Com quantas páginas, quantos parágrafos, quantas palavras se escreve a história do povo de um lugar? Pergunta difícil de responder, pois, com certeza, ninguém sabe. Ainda mais porque uma história não se escreve só com palavras. Primeiro a história tem que ser vivida, ou seja, ser escrita com a própria vida, pelos personagens que são seus protagonistas reais. Depois ser registrada ou resgatada, e contada, não só por meio de palavras, mas também nos mais diversos suportes, como por exemplo fotografias, filmes, sons, desenhos, pinturas e bordados.

Mas por falar em bordados, tem uma coisa que pouca gente sabe: o Instituto Histórico e Geográfico de São João del-Rei não dá ponto sem nó. Isto mesmo, o Instituto Histórico e Geográfico de São João del-Rei não dá ponto sem nó. Tanto que desenvolve um projeto inovador de resgatar e divulgar aspectos humanos importantes da história de nossa cidade, utilizando principalmente linhas coloridas, agulhas bastidores e tecidos. O projeto chama-se Bordando a história e já produziu e lançou dois livros:

O primeiro reúne algumas Cantigas Colligidas, criadas pela educadora são-joanense Alexina de Magalhães Pinto. Estas cantigas eram parte dos avançados métodos didático-pedagógicos de sua autoria, verdadeiramente muito à frente de seu tempo (1869 - 1921). Há quem diga que Alexina Pinto foi também a primeira folclorista brasileira e influenciou o interesse da memorável poetisa Cecília Meireles por realizar pesquisas e produzir desenhos sobre o tema cultura popular brasileira, em especial o samba e as religiões de matriz africana no Rio de Janeiro, no início do século 20.

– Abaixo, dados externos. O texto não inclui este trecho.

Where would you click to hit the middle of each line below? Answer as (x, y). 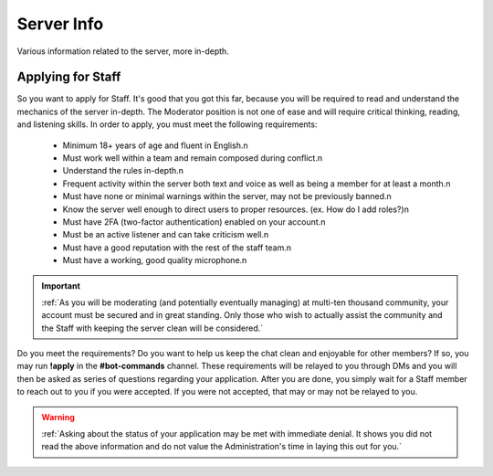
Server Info (60, 24)
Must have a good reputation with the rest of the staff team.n (177, 248)
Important (61, 286)
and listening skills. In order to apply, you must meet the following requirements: (167, 124)
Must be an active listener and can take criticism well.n (166, 235)
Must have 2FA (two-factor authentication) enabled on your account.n (194, 222)
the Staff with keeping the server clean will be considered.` (152, 328)
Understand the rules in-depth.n (123, 171)

O segundo livro, batizado de Pelos Fios da Memória, conta a singular história de Geraldo José da Silva (1942 - 2021). Geraldo foi a expressão popular do são-joanense autêntico dos últimos 80 anos: um homem simples, digno, de origem e vida humilde, gentil e profundo conhecedor em detalhes da história de São João del-Rei. Era amante incondicional de cultura de nossa terra, sobretudo das procissões e das tradições barrocas realizadas há mais de 300 anos pelas irmandades da Matriz do Pilar.

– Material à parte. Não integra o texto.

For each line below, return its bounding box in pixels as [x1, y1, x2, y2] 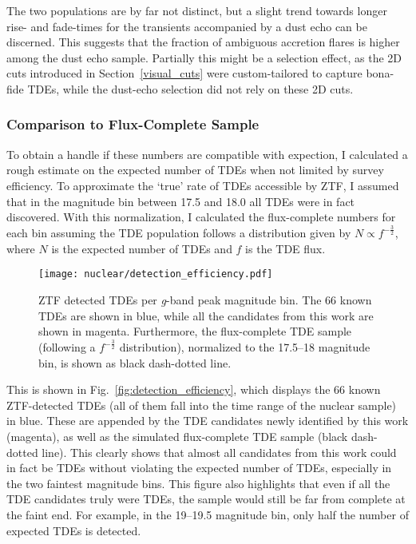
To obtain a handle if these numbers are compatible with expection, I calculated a [6, 145, 408, 162]
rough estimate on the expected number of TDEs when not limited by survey [6, 161, 384, 178]
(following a [38, 339, 96, 355]
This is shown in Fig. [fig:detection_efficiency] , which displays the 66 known [6, 381, 381, 398]
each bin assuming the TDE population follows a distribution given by [6, 224, 351, 241]
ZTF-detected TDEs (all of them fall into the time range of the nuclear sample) [6, 396, 397, 413]
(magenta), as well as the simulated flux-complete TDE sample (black [6, 428, 348, 445]
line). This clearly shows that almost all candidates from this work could [42, 443, 397, 460]

Treze bordadeiras e dois desenhistas formam a equipe deste projeto, que é coordenado pela educadora Maria Lúcia Monteiro Guimarães. Para todos os quinze, ao criar os desenhos e bordar as histórias, eles estão também participando de uma história que já começou há muito tempo e que, enquanto for contada e lembrada, não terá fim. Sendo assim, um dos hinos deste projeto bem  poderia ser a música O linho e a linha, de Gilberto Gil. Fica aí uma sugestão! A música começa assim: 

"... É  a  sua vida   que  eu  quero  bordar  na  minha,  como  se  eu fosse o linho     e você fosse a linha..."

Bordar a história nos leva aos tempos da Mitologia Grega. Ariadne, por exemplo, ajuda Teseu a sair do confuso e sombrio labirinto, e livrar-se do temido Minotauro, entregando-lhe um carretel de linha para desenrolar por onde passasse. Marcando o caminho percorrido, ele teria a orientação necessária para não se perder no emaranhado dos túneis escuros. 

 Toda história, tal qual o labirinto do Minotauro, é um emaranhado de ações, omissões, interesses, indiferenças, atos e fatos que formam uma trama muitas vezes incompreensível e quase sempre interminável, porque sucessivamente dá origem ou se desdobra em outras tramas. Por isto, para compreendê-la, é fundamental desatar os nós, desembaraçar os fios, separar em cores, para, então, pacientemente, matizá-las ponto a ponto no tecido social e temporal de nossa existência social e coletiva. Conhecendo a história passada é mais fácil escrever a história que faremos daqui pra frente!

O Instituto Histórico e Geográfico de São João del-Rei, sabendo disto, não dá ponto sem nó. Visionária, a instituição age decidida para que, no tecido do tempo e da vida, o fio da história não termine frouxo, bambo, solto, ameaçando a perenidade do bordado e o recado que o livro de pano quer transmitir!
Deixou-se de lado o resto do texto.